DATA FOR REVIEW:

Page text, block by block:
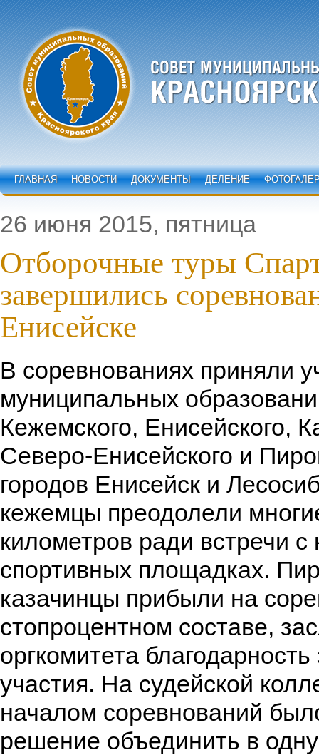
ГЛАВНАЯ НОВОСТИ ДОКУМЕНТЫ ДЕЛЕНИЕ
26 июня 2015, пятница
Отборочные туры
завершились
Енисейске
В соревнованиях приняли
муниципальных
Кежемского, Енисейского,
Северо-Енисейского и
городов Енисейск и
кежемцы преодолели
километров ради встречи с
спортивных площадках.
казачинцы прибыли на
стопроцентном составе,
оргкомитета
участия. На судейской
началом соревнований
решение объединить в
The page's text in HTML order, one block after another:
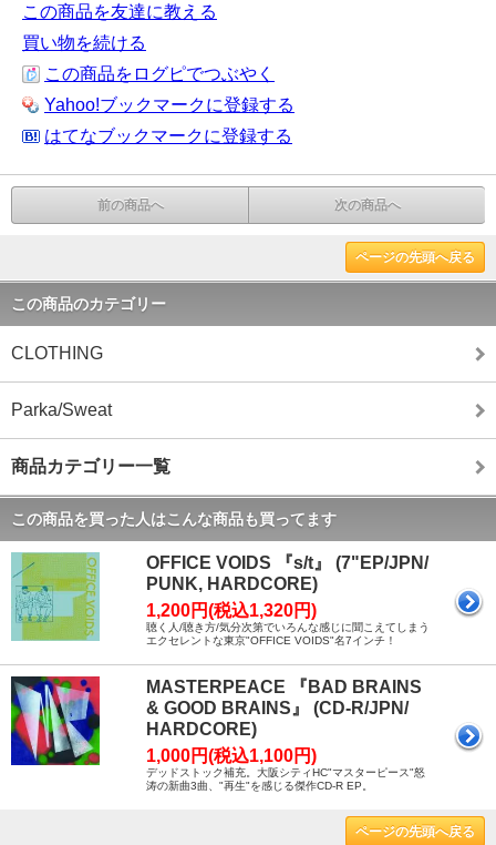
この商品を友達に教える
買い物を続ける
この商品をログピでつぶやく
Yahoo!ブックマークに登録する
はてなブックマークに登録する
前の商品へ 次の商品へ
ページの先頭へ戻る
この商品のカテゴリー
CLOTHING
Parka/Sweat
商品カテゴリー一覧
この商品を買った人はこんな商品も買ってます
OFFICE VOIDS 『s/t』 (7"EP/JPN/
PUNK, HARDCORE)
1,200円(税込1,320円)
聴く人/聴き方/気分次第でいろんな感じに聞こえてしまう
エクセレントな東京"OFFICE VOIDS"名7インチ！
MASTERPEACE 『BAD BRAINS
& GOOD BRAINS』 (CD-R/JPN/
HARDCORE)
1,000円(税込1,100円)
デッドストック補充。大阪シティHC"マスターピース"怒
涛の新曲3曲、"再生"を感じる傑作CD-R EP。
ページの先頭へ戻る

WHAT IS REQUIRED:
Where does the string "block" occur in the material? Copy every line where it does.

RESPONSE:
Page text, block by block:
The page's text in HTML order, one block after another:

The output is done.